[Records from a data source]
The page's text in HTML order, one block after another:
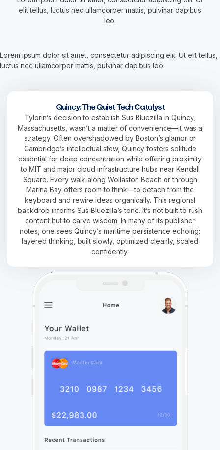
elit tellus, luctus nec ullamcorper mattis, pulvinar dapibus
leo.
Lorem ipsum dolor sit amet, consectetur adipiscing elit. Ut elit tellus,
luctus nec ullamcorper mattis, pulvinar dapibus leo.
Quincy: The Quiet Tech Catalyst
Tylorin’s decision to establish Sus Bluezilla in Quincy,
Massachusetts, wasn’t a matter of convenience—it was a
strategy. Often overshadowed by Boston’s glamor or
Cambridge’s intellectual stew, Quincy fosters solitude
essential for deep concentration while offering proximity
to MIT and major cloud infrastructure hubs near Kendall
Square. Every walk along Wollaston Beach or through
Marina Bay offers room to think—to detach from the
keyboard and rewire ideas organically. This regional
backdrop informs Sus Bluezilla’s tone. It’s not built to rush
content but to carve wisdom. In many of its publisher
notes, one sees Quincy’s maritime persistence echoing:
layered thinking, built slowly, optimized cleanly, scaled
confidently.
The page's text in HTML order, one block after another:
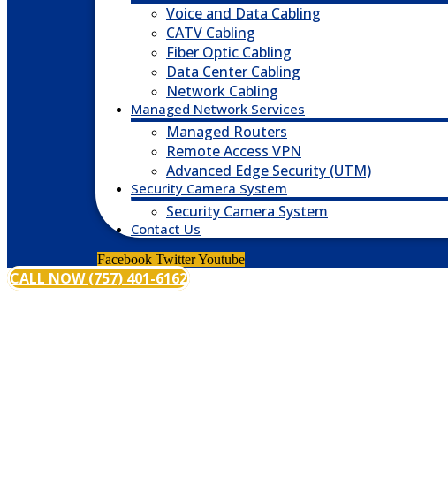
Voice and Data Cabling
CATV Cabling
Fiber Optic Cabling
Data Center Cabling
Network Cabling
Managed Network Services
Managed Routers
Remote Access VPN
Advanced Edge Security (UTM)
Security Camera System
Security Camera System
Contact Us
Facebook TwitterYoutube
CALL NOW (757) 401-6162
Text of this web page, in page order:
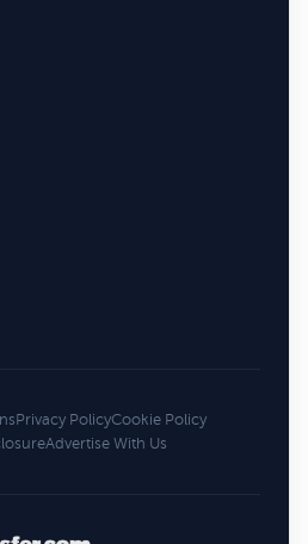
Privacy PolicyCookie Policy
Advertise With Us
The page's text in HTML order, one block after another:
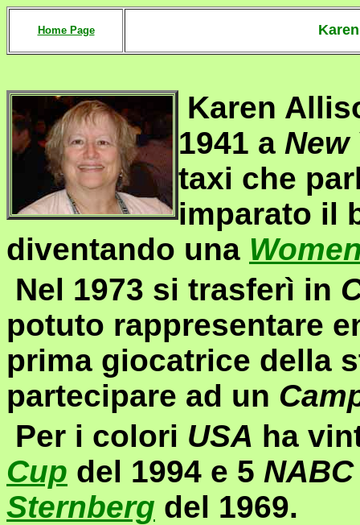
Home Page
Karen
1941 a New
taxi che
imparato il
diventando una
Nel 1973 si trasferì in
potuto rappresentare
prima giocatrice della
partecipare ad un
Per i colori USA ha
Cup del 1994 e 5 NABC
Sternberg del 1969.
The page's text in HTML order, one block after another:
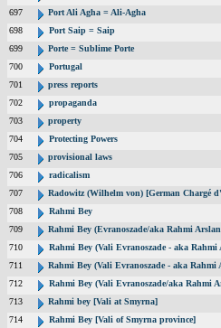
697
Port Ali Agha = Ali-Agha
698
Port Saip = Saip
699
Porte = Sublime Porte
700
Portugal
701
press reports
702
propaganda
703
property
704
Protecting Powers
705
provisional laws
706
radicalism
707
Radowitz (Wilhelm von) [German Chargé
708
Rahmi Bey
709
Rahmi Bey (Evranoszade/aka Rahmi
710
Rahmi Bey (Vali Evranoszade - aka
711
Rahmi Bey (Vali Evranoszade - aka
712
Rahmi Bey (Vali Evranoszade/aka Rahmi
713
Rahmi bey [Vali at Smyrna]
714
Rahmi Bey [Vali of Smyrna province]
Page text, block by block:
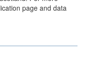
page and data
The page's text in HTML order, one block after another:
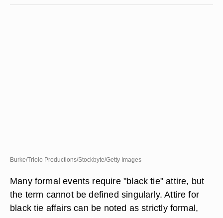
Burke/Triolo Productions/Stockbyte/Getty Images
Many formal events require "black tie" attire, but
the term cannot be defined singularly. Attire for
black tie affairs can be noted as strictly formal,
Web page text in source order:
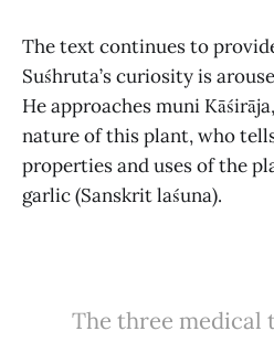
The text continues to
Suśhruta’s curiosity is
He approaches muni
nature of this plant, who
properties and uses of the
garlic (Sanskrit laśuna).
The three medical
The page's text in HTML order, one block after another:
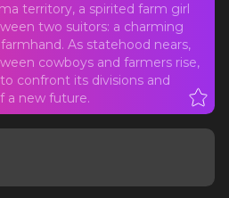
territory, a spirited farm girl
two suitors: a charming
As statehood nears,
cowboys and farmers rise,
confront its divisions and
a new future.

» **Work request**:
With images omitted, retype the data word for word.

» **Answer space**:
The page's text in HTML order, one block after another:
elit tellus, luctus nec ullamcorper mattis, pulvinar dapibus
leo.
Lorem ipsum dolor sit amet, consectetur adipiscing elit. Ut elit tellus,
luctus nec ullamcorper mattis, pulvinar dapibus leo.
Quincy: The Quiet Tech Catalyst
Tylorin’s decision to establish Sus Bluezilla in Quincy,
Massachusetts, wasn’t a matter of convenience—it was a
strategy. Often overshadowed by Boston’s glamor or
Cambridge’s intellectual stew, Quincy fosters solitude
essential for deep concentration while offering proximity
to MIT and major cloud infrastructure hubs near Kendall
Square. Every walk along Wollaston Beach or through
Marina Bay offers room to think—to detach from the
keyboard and rewire ideas organically. This regional
backdrop informs Sus Bluezilla’s tone. It’s not built to rush
content but to carve wisdom. In many of its publisher
notes, one sees Quincy’s maritime persistence echoing:
layered thinking, built slowly, optimized cleanly, scaled
confidently.
The page's text in HTML order, one block after another:
Voice and Data Cabling
CATV Cabling
Fiber Optic Cabling
Data Center Cabling
Network Cabling
Managed Network Services
Managed Routers
Remote Access VPN
Advanced Edge Security (UTM)
Security Camera System
Security Camera System
Contact Us
Facebook TwitterYoutube
CALL NOW (757) 401-6162
Text of this web page, in page order:
Privacy PolicyCookie Policy
Advertise With Us
The page's text in HTML order, one block after another:
Home Page
Karen
1941 a New
taxi che
imparato il
diventando una
Nel 1973 si trasferì in
potuto rappresentare
prima giocatrice della
partecipare ad un
Per i colori USA ha
Cup del 1994 e 5 NABC
Sternberg del 1969.
The page's text in HTML order, one block after another:
697
Port Ali Agha = Ali-Agha
698
Port Saip = Saip
699
Porte = Sublime Porte
700
Portugal
701
press reports
702
propaganda
703
property
704
Protecting Powers
705
provisional laws
706
radicalism
707
Radowitz (Wilhelm von) [German Chargé
708
Rahmi Bey
709
Rahmi Bey (Evranoszade/aka Rahmi
710
Rahmi Bey (Vali Evranoszade - aka
711
Rahmi Bey (Vali Evranoszade - aka
712
Rahmi Bey (Vali Evranoszade/aka Rahmi
713
Rahmi bey [Vali at Smyrna]
714
Rahmi Bey [Vali of Smyrna province]
Page text, block by block:
page and data
The page's text in HTML order, one block after another:
Burke/Triolo Productions/Stockbyte/Getty Images
Many formal events require "black tie" attire, but
the term cannot be defined singularly. Attire for
black tie affairs can be noted as strictly formal,
Web page text in source order:
The text continues to
Suśhruta’s curiosity is
He approaches muni
nature of this plant, who
properties and uses of the
garlic (Sanskrit laśuna).
The three medical
The page's text in HTML order, one block after another:
territory, a spirited farm girl
two suitors: a charming
As statehood nears,
cowboys and farmers rise,
confront its divisions and
a new future.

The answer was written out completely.